Ali, no local mais espaçoso que hoje é ocupado pela Marina, existiu, em tempos, um exemplo de bom gosto, algo de maravilhoso, o café Avenida.
Façamos um pequeno exercício com o que, actualmente, lá vemos.
Logo após a entrada, contemplemos o que se situa à esquerda, isto é, o sítio onde hoje se vendem jornais. Esse local era ocupado por cerca de quatro mesas em que as que se situavam mais perto da parede eram apoiadas por um banco corrido. Posso garantir que era o local da preferência dos mais jovens. Ali nos defrontávamos ao King: o Kansas, o Jó Rodrigues, o Rui Leitão, o Jó Alho. Também era um local de espera e de debates, onde preparávamos as farras e os bailaricos.
Mas continuemos à esquerda e vamos até ao fundo, tendo, por exemplo, como referência a estante dos Livros do Brasil. Deparamos com o sítio onde era o fabuloso balcão do Avenida, onde o Ezequiel e o Fernando Fortes preparavam as maravilhosas bicas e refrescos que nos serviam. O acesso à parte de dentro do balcão era do lado direito através de uma porta que ainda lá está.
Viremos à direita e consideremos o espaço para além do arco, antes cor de tijolo, agora embranquecido, descaracterizado. Era onde se situava o Restaurante do café. Com os poucos rendimentos de que dispunha, poucas vezes lá comi, mas consta-me e recordo que os bifinhos não eram nada maus.
O espaço entre um corredor que se segue à porta central, o cantinho da juventude, o balcão e o restaurante, onde actualmente se expõem as máquinas de calcular e outros aparelhos, era ocupado pela zona de jogo. Aí, os mais velhos disputaram renhidos combates de bridge (Fernado Rodriques, arquitecto, Dr. Durão,...?..) e dominó (Abel, Rui Costa, Luís Simões,...?...). Era também uma zona de Relações Públicas, pois bem perto dessas mesas estava a que vulgarmente era ocupada pelos proprietários do café, o Sr. Aguinaldo e esposa, duas figuras muito simpáticas que tinham sempre um sorriso para os clientes, apesar das perseguições políticas de que ele por vezes era vítima.

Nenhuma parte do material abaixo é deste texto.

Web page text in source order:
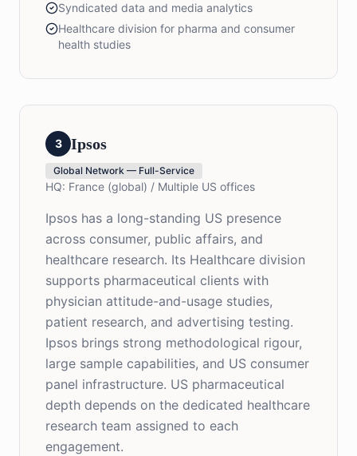
Syndicated data and media analytics
Healthcare division for pharma and consumer
health studies
3 Ipsos
Global Network — Full-Service
HQ: France (global) / Multiple US offices
Ipsos has a long-standing US presence
across consumer, public affairs, and
healthcare research. Its Healthcare division
supports pharmaceutical clients with
physician attitude-and-usage studies,
patient research, and advertising testing.
Ipsos brings strong methodological rigour,
large sample capabilities, and US consumer
panel infrastructure. US pharmaceutical
depth depends on the dedicated healthcare
research team assigned to each
engagement.
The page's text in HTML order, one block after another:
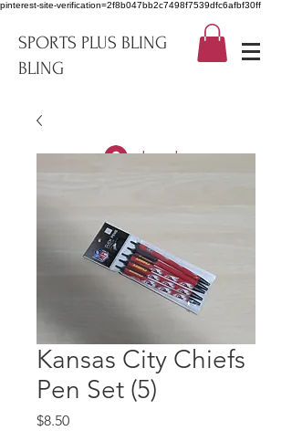
pinterest-site-verification=2f8b047bb2c7498f7539dfc6afbf30ff
SPORTS PLUS BLING
BLING
Log In
Kansas City Chiefs
Pen Set (5)
$8.50Price
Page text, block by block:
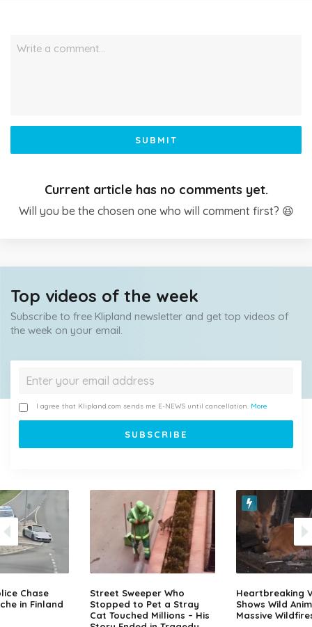
Write a comment…
SUBMIT
Current article has no comments yet.
Will you be the chosen one who will comment first? 😆
Top videos of the week
Subscribe to free Klipland newsletter and get top videos of
the week on your email.
I agree that Klipland.com sends me E-NEWS until cancellation. More
Chase
in Finland
Street Sweeper Who
Stopped to Pet a Stray
Cat Touched Millions – His
Heartbreaking
Shows Wild
Massive
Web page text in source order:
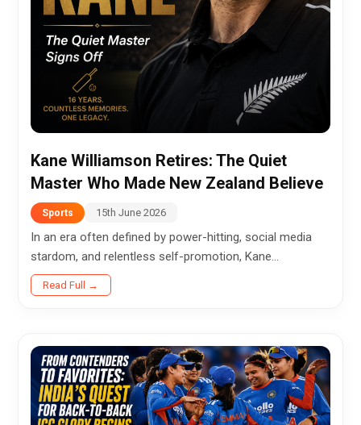
Kane Williamson Retires: The Quiet
Master Who Made New Zealand Believe
Sports 15th June 2026
In an era often defined by power-hitting, social media
stardom, and relentless self-promotion, Kane
Williamson chose a different path. Quietly, gracefully,
and without fanfare,...
Read Full →
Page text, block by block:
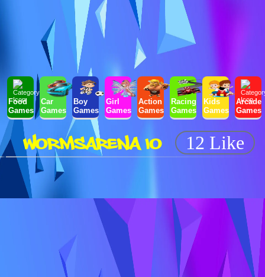
Food
Games
Car
Games
Boy
Games
Girl
Games
Action
Games
Racing
Games
Kids
Games
Arcade
Games
WORMSARENA IO 12 Like

Consideremos, agora, o lado direito. Logo à entrada, no sítio onde a Alice expõe os perfumes e as loiças de Vista Alegre e outras marcas conceituadas, era o espaço para se ver televisão. Recordo filmes como O Homem Invisível , Sir Lancelot (ena, as histórias da Távola Redonda com a Guinevere, o Rei Artur eram o máximo!), o Robin dos Bosques , o Mister Ed (ver também este) que ali vi continuamente já não sei com que idade.
Apesar de tudo, não me lembro de grandes entusiasmos no interior do Avenida. O espaço era mais fino, mais snob, menos popular, menos ruidoso apesar de mais amplo e mais bonito.
Finalmente, adjacente em relação a esta zona, ocupado actualmente por materiais de pintura (Pelikans, Cisnes, etc.), existe o sítio onde se jogava bilhar bem perto da segunda porta de saída do café. Aí, dizia o João da Quinta, eu punha as bolas a saltar quando me irritava com as tacadas e estas não seguiam o rumo que eu planeava. Aos domingos, enquanto se ouvia o Música na Estrada e o fabuloso Oh Lady!, mais uma vez dos Les Chats Sauvages, nós iludíamos a vigilância dos pais e de outros controladores e lá fugíamos às obrigações sacras, refugiando-nos neste espaço. Depois, assistiamos, como dizia o Jó Rodrigues, ao Santo Sacrifício da Saída.
Ao terminar este roteiro sobre o Avenida, sinto uma certa tranquilidade. Animem-se, Oureenses. A Marina ocupou-o, se calhar esse até foi um meio de o preservar. Eu julgo que, se quisermos e tivermos força e meios para tanto, podemos reconstruir tudo. Sob a ocupação efémera desta empresa nada está destruído, está apenas oculto. Assim, se a Câmara quiser apoiar a reconstituição, pode começar desde já a recordar e projectar a ornamentação e mobiliário do mesmo. As belas mesas negras com vidro por cima, as belas e pesadas cadeiras, a porta giratória...
Força, vamos lá, responsáveis autárquicos, aquela Ourém merece todos os sacrifícios. E ainda existe quem se recorde de tudo, daqui a uns anos pode ser tarde demais.